Patrick : Je regarde avec beaucoup de plaisir  les séries américaines (une française Engrenage). Je trouve que les personnages sont super intéressants, qu’ils évoluent, qu’ils sont complexes, ils sont à la fois sombres et lumineux. La série permet de donner du temps aux personnages pour exister. C’est vraiment ce que j’aimerais faire.

Au théâtre je rêve un jour de jouer Georges Dandin de Molière (et ça depuis toujours).

Mon film préféré c’est Brazil de Terry Gilliam. Ça a été à l’époque une révolution esthétique et narrative. Je l’ai vu 12 fois au cinéma. Récemment je n’ai rien vu de bouleversant. A part les frères Coen qui m’épatent tout de même. Ils dirigent divinement des comédiens à contre emploi et les rendent incroyables. Leur cinéma est inclassable quelque part entre la super production et le cinéma indépendant. Sinon la production de films pour enfants est de très bonne qualité mais le reste… Je crois que la création n’est plus au cinéma mais à la télévision (mais trop peu en France).

Tu as mis en scène plusieurs pièces de théâtre ; de fait, est-ce que tu n’es pas tenté par la réalisation de films ? Un Kino par exemple ?

Patrick : Non, je ne suis pas un réalisateur. Je n’ai pas ce talent là. J’admire vraiment les réalisateurs. J’ai du plaisir à jouer. Je sais ce qui fonctionne, ce qui ne fonctionne pas dans le jeu mais après, la narration par l’image, c’est vraiment une autre histoire. Je n’ai pas d’idées, je n’ai rien à apporter dans ce domaine.

Quelques mots sur tes projets à venir ?

Patrick : J’ai des propositions mais rien de planifié, rien de concret pour l’instant.

Et dis-moi, ça fait quoi d’être l’acteur incontournable de Bordeaux ?

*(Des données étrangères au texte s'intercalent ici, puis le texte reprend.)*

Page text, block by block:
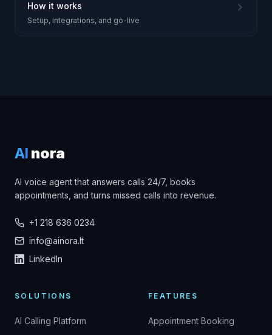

C’est très gentil de me poser la question comme ça… Mais je sais que je ne suis pas incontournable. J’ai l’immense privilège de travailler avec des gens dont j’avais vu et aimé les films précédents. C’est très agréable d’être choisi pour interpréter ce que quelqu’un a dans sa tête.  J’ai la chance que les films dans lesquels je participe plaisent. Je vais essayer de faire en sorte que ça continue, de beaucoup travailler et de surprendre.

En dehors de la comédie, qu’est-ce que tu aimes ?

Patrick : J’aime lire, sortir et notamment voir des spectacles vivants (théâtre, danse, cirque, concert…) être avec les gens que j’aime, aller au pays basque le plus souvent possible, aller au cinéma, regarder des séries télé. (Game of thrones, Dexter, Walking Dead…)

Et la question que nous posons à tout le monde : as-tu des héros ou des gens qui t’inspirent en général ?

Patrick : Je ne sais pas vraiment comment vient l’inspiration. Pour ma part ça ne vient plus de personne en particulier mais ça l’a été pendant un moment.

Lorsque j’ai un texte je me pose la question de savoir quels sont les motivations profondes  des actions ou des paroles de mon personnage, je me raconte son histoire, pourquoi il dit ça et pas autre chose, ce qu’il ne dit pas et pourquoi…C’est aussi l’échange avec le scénariste ou le réalisateur. Le personnage se dessine peu a peu et il prend de l’épaisseur. Après c’est l’inconscient, l’accumulation d’observation et d’expérience personnelles…

Un coup de gueule ?

Patrick : Non pas de coup de gueule. J’estime que j’ai beaucoup de chance et j’ai très envie que ça continue.